Dizzy from the twists and turns of the season and eager to find new homes for some insects and horsemen, columnist Giles Smith ponders the fickle nature of football opinion modern-style...
These days people seem to prefer to talk about football in terms of extremes. You're either one extreme thing, or you're the other. Which is fine, because it makes it simpler.
So, as recently as this weekend, for instance, our own club was in the thickest possible fog of despair and turmoil. The title was gone. So, too, apparently, was all hope of Champions League football in 2011/12.
The season was a write-off, the club's period of eminence within the elite of English football was rapidly coming to a close, and the best that could be hoped for, in the short to medium term, was a scrap with Sunderland for the last remaining Europa League place and the chance to wave one weak and final goodbye-for-the-foreseeable-future to European football while appearing on Channel 5.
And then would come the summer, in which, stung by the lack of Champions League football in 2011/12, and not entirely excited by the prospect of waving goodbye on Channel 5, every single one of our favourite players would, evidently (the Sunday Times, at least, was keen on this analysis), be charging out of the door, led by Didier Drogba, but without bothering to form an orderly queue first.
Our manager? He would be going with them, if he hadn't gone much sooner. Meanwhile, the four horsemen of the apocalypse would be heard saddling up in Frankie's, while a swarm of killer bees would shortly begin to gather in the walkway behind the East Stand, followed shortly after by a plague of locusts, a flood and, ultimately, a really big old famine.
But then Monday night comes. The team travels to the Reebok, the Drog scores after 10 minutes from a position just south of Preston, the team goes on to add three more and ends up thumping Bolton 0-4.
Bingo. The title challenge is right back on again. Our favourite players aren't going anywhere except home to bed. On the contrary, other, new favourite players, potentially costing millions and millions of pounds, are knocking at the door to be allowed in.
Nobody is going to have to go on Channel 5. Champions League football is comfortably back on next season's agenda. In fact, the triple beckons: league, Champions League and FA Cup. Indeed, an unprecedented quadruple may yet be achieved, because the club is clearly on the verge of a shock reinstatement into the Carling, purely by popular demand.
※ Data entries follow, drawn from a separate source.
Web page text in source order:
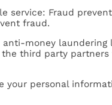
service: Fraud
fraud.
money
third party
your personal
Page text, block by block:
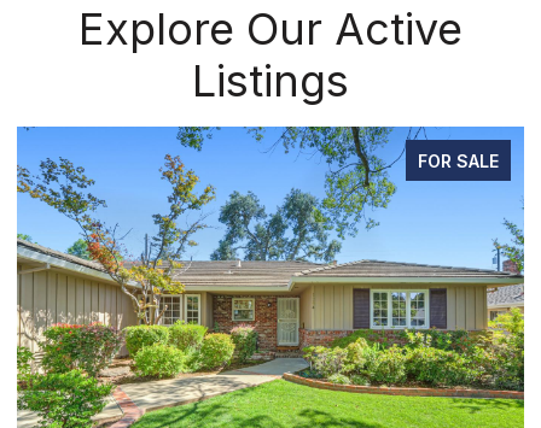
Explore Our Active
Listings
FOR SALE

Ahead, then, lies, not flood and famine, but bounty and happiness, so the killer bees are cancelled and the four horsemen of the apocalypse are released to head back up to Anfield again where every indication is that their services will be required sooner.
Except no - because Liverpool just beat Wolves, so, clearly, on the theory of extremes, all their troubles are over, too, Kenny Dalglish is a proven managerial mastermind, absolutely the right man for the job, and it's milk and honey all round up there on the north-west coast.
So I don't know where the four horsemen of the apocalypse had better head. West Ham, probably. History indicates that an apocalyptic horseman need never be short of work for long around Upton Park way.
Still, it's exhausting, isn't it, all this twisting abruptly through 180 degrees and facing in the opposite direction? But that's football in 2011: boom or bust, war or peace, killer bee or honey bee, and nothing in between.
Fortunately, though, some people remain able to rise above and maintain a steadier view. Our manager, for instance, who took a measured appraisal of the team's performance on Monday night and made, finally, the announcement that all of us have been waiting to hear: 'the bad moment is over.'
Ancelotti

This is good news. Better than good news. Let there be street parties and fireworks, in fact. Because that was, surely, one of the longest 'moments' any of us have ever had to live through. Some of us have held down jobs and even marriages for shorter periods than this particular 'moment'.
Accordingly, as the 'moment' wore on, through Christmas and out the other side, a few of us were tempted to upgrade it from 'a moment' to 'a spell', possibly even 'a phase'.
Not the manager, though. Heroically, he kept it in perspective. It was 'a moment.' Always 'a moment'. Never anything less and (more importantly) never anything more.
In a world that swings from one wild extreme to another, what a blessing it is to have a public spokesman so capable of steering a calm, middle line. If only there were a few more like him.